[Entries supplied Boundary: Start]

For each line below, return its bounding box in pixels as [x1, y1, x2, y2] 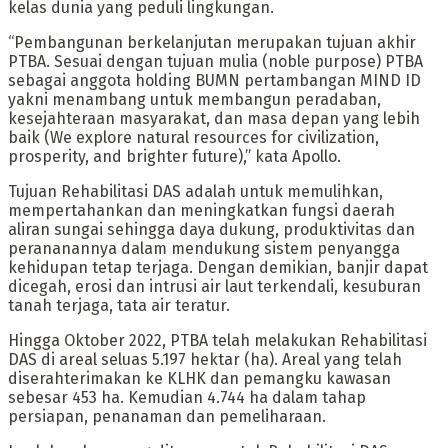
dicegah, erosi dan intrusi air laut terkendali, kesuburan [8, 276, 421, 296]
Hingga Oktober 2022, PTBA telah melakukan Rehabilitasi [8, 330, 427, 350]
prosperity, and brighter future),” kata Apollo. [8, 146, 341, 166]
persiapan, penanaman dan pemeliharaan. [8, 406, 326, 426]
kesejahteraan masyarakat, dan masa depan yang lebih [8, 108, 420, 128]
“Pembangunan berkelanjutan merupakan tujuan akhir [8, 32, 416, 52]
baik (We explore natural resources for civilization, [8, 127, 379, 147]
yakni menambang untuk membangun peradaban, [8, 89, 381, 109]
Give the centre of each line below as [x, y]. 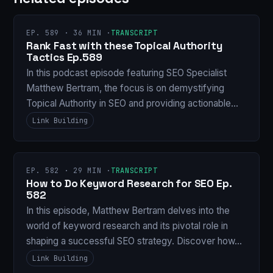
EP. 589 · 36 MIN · [69, 33]
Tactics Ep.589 [64, 57]
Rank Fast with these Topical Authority [124, 45]
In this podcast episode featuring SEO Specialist [126, 73]
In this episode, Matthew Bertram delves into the [128, 211]
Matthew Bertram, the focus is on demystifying [125, 88]
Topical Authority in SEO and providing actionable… [132, 103]
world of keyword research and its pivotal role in [127, 226]
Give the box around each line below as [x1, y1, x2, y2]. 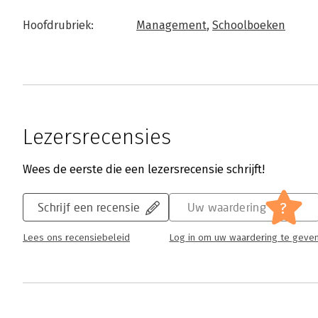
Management [136, 18, 207, 33]
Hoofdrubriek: [23, 18, 94, 33]
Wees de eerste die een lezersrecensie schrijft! [23, 163, 265, 177]
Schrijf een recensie [38, 200, 141, 214]
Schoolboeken [212, 18, 285, 33]
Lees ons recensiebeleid [23, 232, 130, 244]
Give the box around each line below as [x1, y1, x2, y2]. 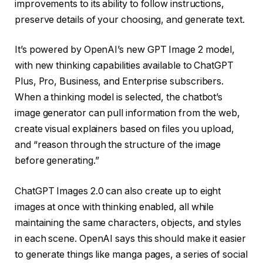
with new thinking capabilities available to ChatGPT [15, 60, 234, 72]
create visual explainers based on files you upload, [15, 123, 234, 135]
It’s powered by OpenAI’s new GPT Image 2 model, [15, 44, 235, 56]
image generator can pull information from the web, [15, 107, 241, 119]
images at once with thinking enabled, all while [15, 201, 214, 213]
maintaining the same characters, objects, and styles [15, 217, 241, 228]
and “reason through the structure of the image [15, 139, 221, 151]
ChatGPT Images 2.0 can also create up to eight [15, 185, 221, 197]
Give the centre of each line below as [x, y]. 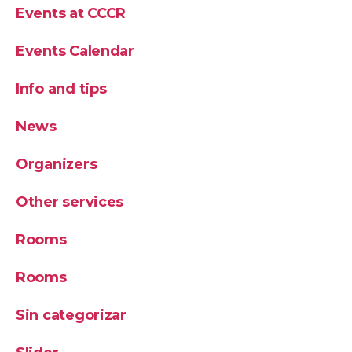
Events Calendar [75, 51]
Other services [70, 202]
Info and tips [61, 89]
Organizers [57, 164]
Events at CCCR [71, 13]
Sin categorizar [71, 315]
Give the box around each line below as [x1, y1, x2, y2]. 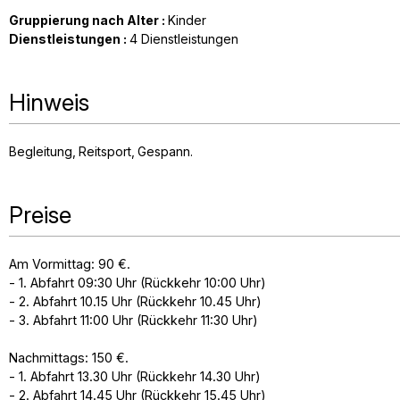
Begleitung [9, 144, 72, 159]
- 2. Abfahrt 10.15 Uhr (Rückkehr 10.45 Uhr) [9, 294, 262, 309]
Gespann [137, 144, 190, 159]
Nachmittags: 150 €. [9, 350, 129, 365]
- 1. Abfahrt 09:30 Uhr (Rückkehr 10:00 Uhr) [9, 275, 266, 290]
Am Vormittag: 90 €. [9, 256, 130, 271]
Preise [9, 201, 71, 229]
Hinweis [9, 88, 89, 116]
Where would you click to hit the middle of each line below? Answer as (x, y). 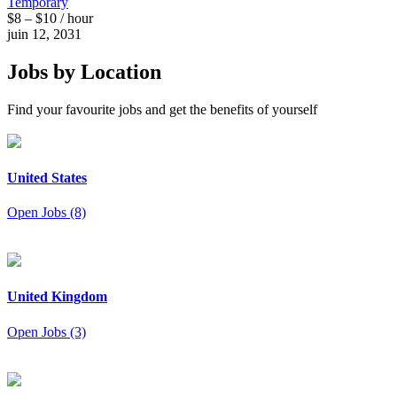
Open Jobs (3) (47, 331)
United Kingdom (57, 297)
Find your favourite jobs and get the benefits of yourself (162, 109)
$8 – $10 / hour (50, 18)
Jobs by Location (84, 71)
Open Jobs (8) (47, 213)
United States (47, 177)
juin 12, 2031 (44, 34)
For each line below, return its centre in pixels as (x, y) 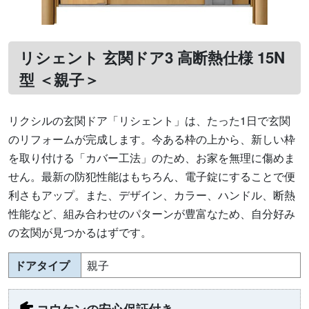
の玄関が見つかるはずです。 (80, 232)
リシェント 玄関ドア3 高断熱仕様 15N (152, 57)
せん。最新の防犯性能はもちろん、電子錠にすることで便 (152, 177)
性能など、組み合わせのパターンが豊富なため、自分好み (152, 214)
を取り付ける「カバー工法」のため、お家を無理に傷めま (152, 158)
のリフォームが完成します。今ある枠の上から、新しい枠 (152, 139)
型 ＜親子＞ (59, 79)
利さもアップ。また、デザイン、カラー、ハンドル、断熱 (152, 195)
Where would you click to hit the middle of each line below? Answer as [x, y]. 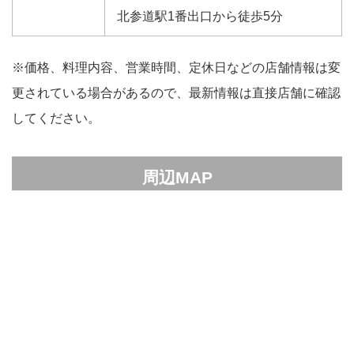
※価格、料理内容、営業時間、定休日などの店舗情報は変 [176, 68]
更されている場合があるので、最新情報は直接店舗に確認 [176, 93]
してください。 [56, 119]
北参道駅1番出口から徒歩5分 [200, 17]

[Entries supplied Boundary: End]

### Task goal
Only the lines that contain the string "Bertram" should be copied from the entries above.

### Solution
In this episode, Matthew Bertram delves into the [128, 211]
Matthew Bertram, the focus is on demystifying [125, 88]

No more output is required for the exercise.